In the entries below, filter for the word "data" and copy every matching line.

==========

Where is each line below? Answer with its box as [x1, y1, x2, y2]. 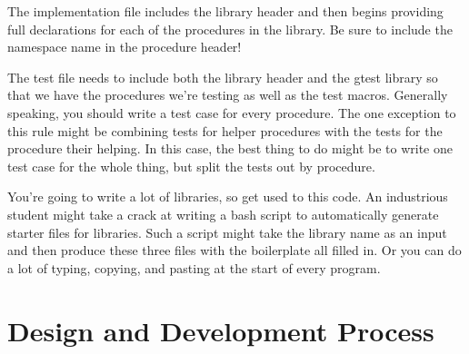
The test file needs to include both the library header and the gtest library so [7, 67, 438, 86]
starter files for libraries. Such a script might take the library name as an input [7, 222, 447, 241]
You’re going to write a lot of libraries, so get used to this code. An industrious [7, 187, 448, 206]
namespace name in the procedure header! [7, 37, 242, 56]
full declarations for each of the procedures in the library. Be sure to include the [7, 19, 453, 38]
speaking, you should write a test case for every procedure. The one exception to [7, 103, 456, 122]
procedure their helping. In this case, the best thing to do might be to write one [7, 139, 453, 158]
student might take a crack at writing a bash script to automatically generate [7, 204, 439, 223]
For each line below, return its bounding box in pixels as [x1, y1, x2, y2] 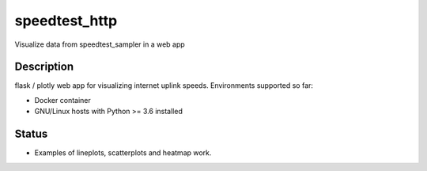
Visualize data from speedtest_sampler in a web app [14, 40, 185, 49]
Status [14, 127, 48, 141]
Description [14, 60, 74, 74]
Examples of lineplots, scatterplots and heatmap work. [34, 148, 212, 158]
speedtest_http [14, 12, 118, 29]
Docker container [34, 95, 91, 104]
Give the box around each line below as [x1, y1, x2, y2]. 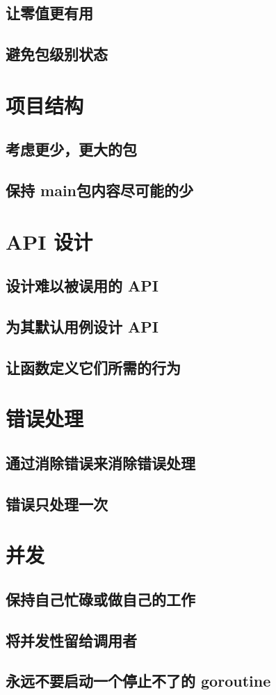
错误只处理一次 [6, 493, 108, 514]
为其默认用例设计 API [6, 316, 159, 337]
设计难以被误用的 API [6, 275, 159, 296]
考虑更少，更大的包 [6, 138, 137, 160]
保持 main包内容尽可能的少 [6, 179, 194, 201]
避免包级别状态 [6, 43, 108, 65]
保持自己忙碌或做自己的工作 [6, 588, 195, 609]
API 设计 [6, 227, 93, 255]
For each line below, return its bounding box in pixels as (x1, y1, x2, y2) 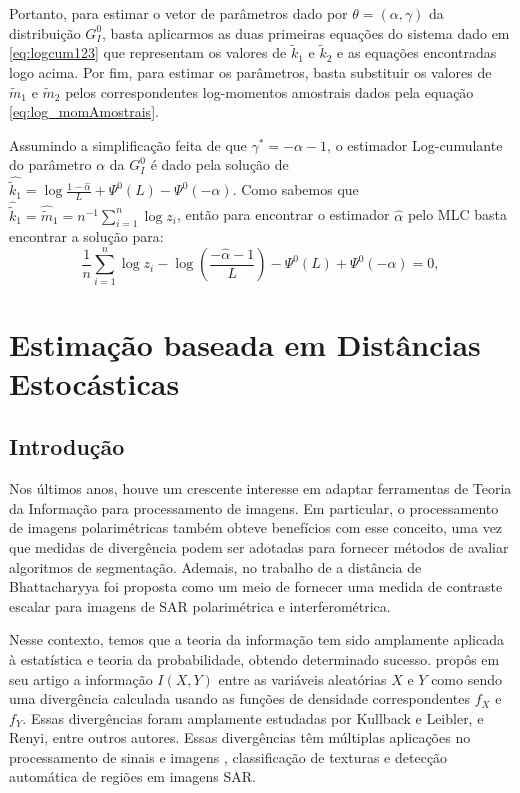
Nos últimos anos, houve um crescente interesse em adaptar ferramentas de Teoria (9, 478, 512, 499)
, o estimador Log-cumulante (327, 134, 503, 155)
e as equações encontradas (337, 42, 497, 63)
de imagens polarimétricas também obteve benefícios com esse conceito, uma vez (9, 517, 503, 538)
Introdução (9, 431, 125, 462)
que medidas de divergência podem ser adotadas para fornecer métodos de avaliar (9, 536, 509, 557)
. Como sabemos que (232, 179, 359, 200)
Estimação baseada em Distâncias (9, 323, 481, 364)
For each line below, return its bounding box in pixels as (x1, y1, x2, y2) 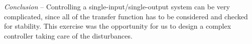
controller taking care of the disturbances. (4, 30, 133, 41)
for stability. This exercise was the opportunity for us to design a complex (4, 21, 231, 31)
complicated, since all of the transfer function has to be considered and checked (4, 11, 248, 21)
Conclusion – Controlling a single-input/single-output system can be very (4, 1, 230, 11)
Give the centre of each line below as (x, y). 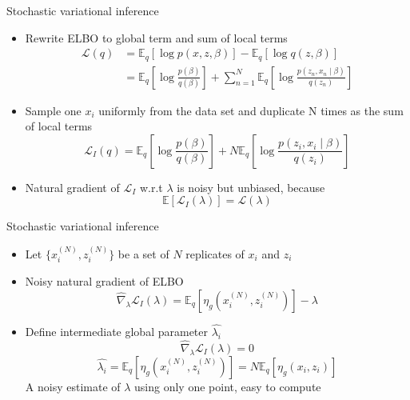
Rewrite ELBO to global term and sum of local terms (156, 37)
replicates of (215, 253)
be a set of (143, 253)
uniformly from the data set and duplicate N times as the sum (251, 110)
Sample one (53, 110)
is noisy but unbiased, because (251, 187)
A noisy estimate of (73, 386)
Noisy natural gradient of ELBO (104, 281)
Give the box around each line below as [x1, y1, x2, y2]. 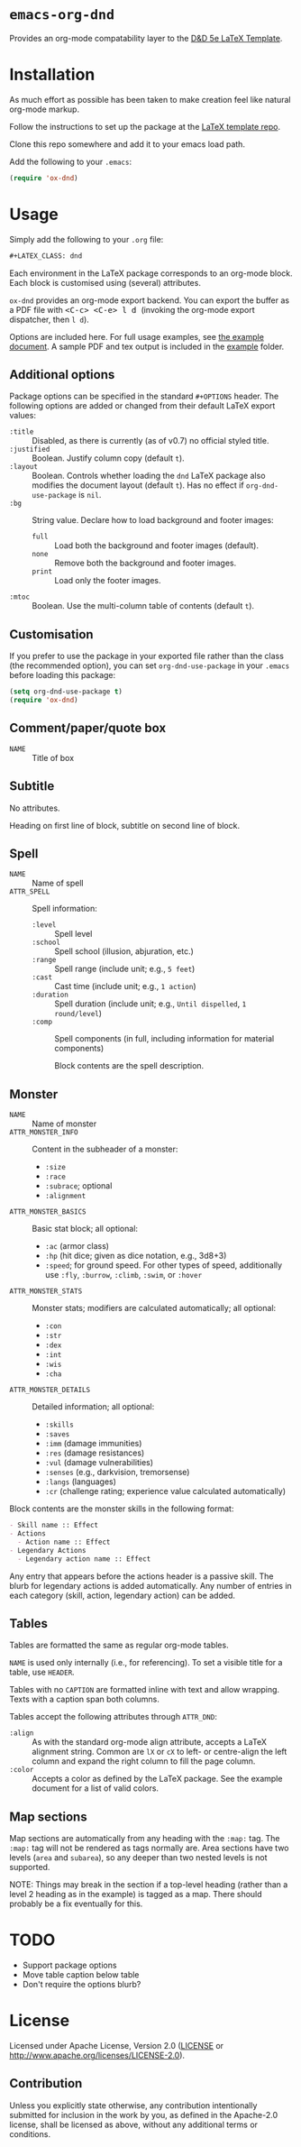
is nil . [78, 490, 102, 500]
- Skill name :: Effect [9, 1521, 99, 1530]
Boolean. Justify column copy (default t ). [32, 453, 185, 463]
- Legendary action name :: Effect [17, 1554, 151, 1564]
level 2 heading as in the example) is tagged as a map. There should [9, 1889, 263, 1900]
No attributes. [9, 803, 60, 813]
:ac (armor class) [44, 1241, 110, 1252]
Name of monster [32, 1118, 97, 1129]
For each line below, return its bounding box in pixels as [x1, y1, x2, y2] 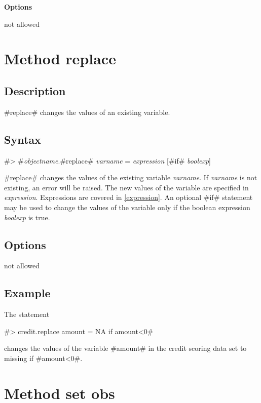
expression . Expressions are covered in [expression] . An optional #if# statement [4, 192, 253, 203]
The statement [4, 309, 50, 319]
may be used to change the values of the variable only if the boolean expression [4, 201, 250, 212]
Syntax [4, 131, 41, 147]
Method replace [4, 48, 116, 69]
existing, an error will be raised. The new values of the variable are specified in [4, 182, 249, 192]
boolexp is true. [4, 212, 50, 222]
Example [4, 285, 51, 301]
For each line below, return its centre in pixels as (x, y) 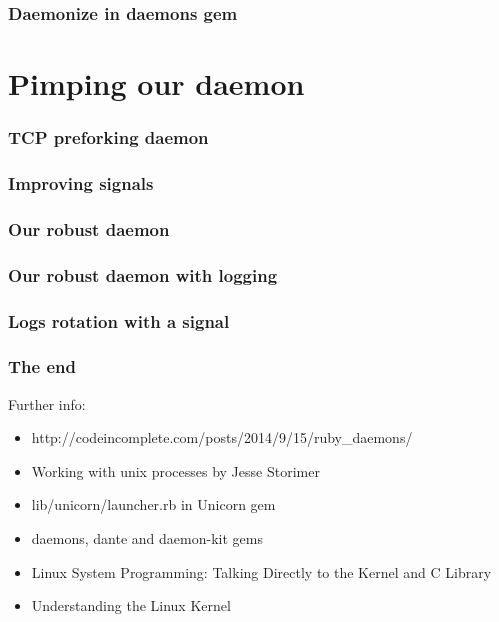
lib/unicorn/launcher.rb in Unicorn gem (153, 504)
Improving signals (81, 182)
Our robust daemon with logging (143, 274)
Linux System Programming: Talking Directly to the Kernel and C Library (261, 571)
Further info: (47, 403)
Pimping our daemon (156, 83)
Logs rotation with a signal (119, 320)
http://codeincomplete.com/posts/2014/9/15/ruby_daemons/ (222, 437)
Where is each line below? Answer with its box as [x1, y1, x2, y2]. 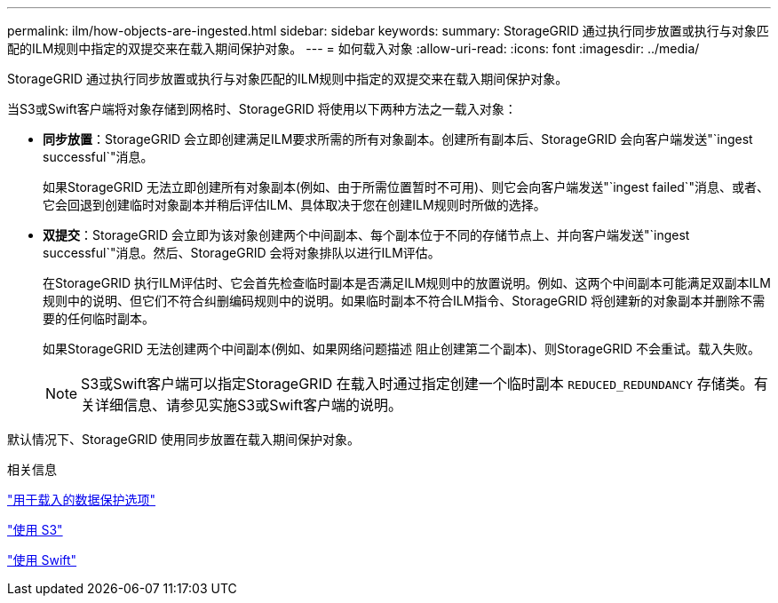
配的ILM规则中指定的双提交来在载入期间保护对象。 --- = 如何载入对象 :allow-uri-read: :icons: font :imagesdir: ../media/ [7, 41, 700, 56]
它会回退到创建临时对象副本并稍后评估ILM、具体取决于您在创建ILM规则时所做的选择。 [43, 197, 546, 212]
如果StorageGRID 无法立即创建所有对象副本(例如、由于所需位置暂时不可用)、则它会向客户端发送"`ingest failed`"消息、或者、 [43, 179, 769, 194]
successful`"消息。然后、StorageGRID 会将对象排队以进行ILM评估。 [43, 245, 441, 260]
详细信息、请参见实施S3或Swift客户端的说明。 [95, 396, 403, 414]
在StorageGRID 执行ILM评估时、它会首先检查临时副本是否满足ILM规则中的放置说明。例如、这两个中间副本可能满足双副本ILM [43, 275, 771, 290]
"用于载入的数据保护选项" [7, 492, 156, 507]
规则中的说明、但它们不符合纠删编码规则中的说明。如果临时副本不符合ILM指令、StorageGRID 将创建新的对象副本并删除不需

==========

> TASK ANSWER
Visualize data from speedtest_sampler in a web app [14, 40, 185, 49]
uniformly from the data set and duplicate N times as the sum (251, 110)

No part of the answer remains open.